Hawaii's hotels reported 82% occupancy in July, up from 77% in June, and hotel room revenues in July were more than $500 million, a 15% increase over July 2019. But by early August, Hawaii's Covid-19 case rate was surging, and hospitals across the state began to fill up. Even prior to Gov. David Ige's Aug. 23 press conference when he recommended against all but essential travel to and from the state, Hawaii officials saw that delta variant was increasingly likely to halt tourism's momentum.

"July was a strong month for Hawaii's hotel industry statewide" Hawaii Tourism Authority president John De Fries said in a release earlier that day accompanying the hotel figures. "We're encouraged by how the industry has recovered this summer but are concerned as to whether this level of performance will carry over into the fall shoulder season, especially if the impacts of the Delta variant overwhelms Hawaii's healthcare systems and weakens consumer confidence and travel demand."

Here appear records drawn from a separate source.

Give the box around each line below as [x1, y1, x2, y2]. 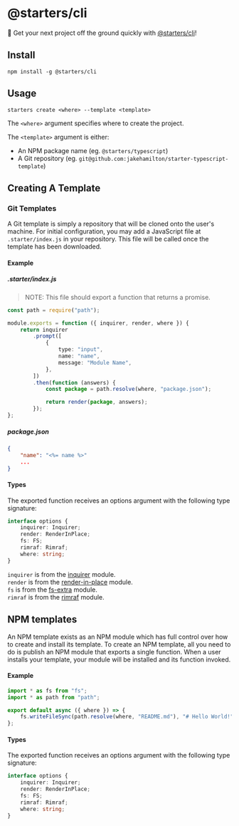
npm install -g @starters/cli [7, 68, 97, 75]
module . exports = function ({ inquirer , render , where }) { [7, 319, 190, 327]
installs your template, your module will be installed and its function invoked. [7, 655, 231, 664]
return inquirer [20, 326, 69, 333]
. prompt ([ [33, 333, 62, 340]
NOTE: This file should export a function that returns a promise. [24, 293, 211, 301]
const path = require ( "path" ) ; [7, 306, 100, 314]
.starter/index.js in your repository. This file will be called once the [7, 235, 209, 244]
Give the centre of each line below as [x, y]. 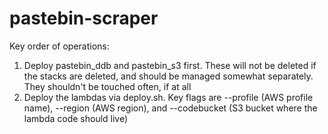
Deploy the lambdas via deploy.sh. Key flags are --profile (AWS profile [168, 97]
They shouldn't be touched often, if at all [107, 86]
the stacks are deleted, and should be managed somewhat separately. [168, 76]
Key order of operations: [59, 46]
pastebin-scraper [84, 18]
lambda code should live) [76, 118]
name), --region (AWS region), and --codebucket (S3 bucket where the [170, 108]
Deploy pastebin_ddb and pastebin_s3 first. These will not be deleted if [170, 65]
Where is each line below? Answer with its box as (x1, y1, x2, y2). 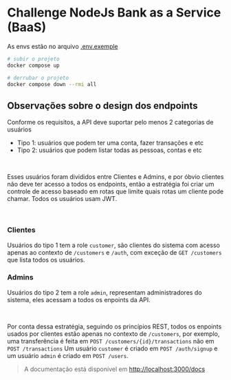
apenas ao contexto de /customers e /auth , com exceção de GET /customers (7, 248, 222, 256)
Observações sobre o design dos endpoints (7, 100, 198, 112)
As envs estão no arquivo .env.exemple (7, 42, 118, 50)
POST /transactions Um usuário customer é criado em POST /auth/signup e (7, 344, 218, 352)
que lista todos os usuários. (7, 255, 85, 264)
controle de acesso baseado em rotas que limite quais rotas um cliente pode (7, 187, 224, 196)
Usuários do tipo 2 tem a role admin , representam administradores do (7, 288, 202, 297)
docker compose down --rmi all (7, 81, 97, 87)
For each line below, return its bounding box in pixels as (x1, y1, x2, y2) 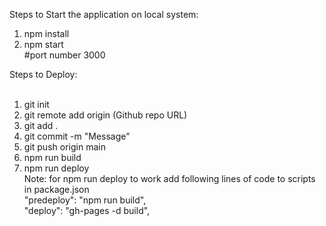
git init (23, 99, 50, 110)
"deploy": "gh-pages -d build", (23, 205, 151, 216)
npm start (23, 39, 64, 50)
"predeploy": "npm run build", (23, 194, 147, 206)
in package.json (23, 184, 90, 195)
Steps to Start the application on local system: (9, 9, 199, 20)
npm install (23, 28, 70, 39)
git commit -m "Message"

Those comments proved prescient. By the end of the day, Honolulu Mayor Rick Blangiardi had suspended large gatherings on Oahu through Sept. 22, and the governor's plea for visitors to postpone upcoming trips to Hawaii through October had made national headlines. Later in the week, Maui Mayor Michael Victorino announced he was working with state officials on approval for a plan that would ask residents and visitors to Maui County, which includes the islands of Maui, Molokai and Lanai, to voluntarily curb nonessential activities, including gatherings, for 21 days.

"It's really been the leisure market that has come back this summer, and we've been running at 80% occupancy," said Lynette Eastman, general manager of the Surfjack Hotel in Waikiki. "I expected that to come down as people returned home to get kids into school and entering our shoulder season."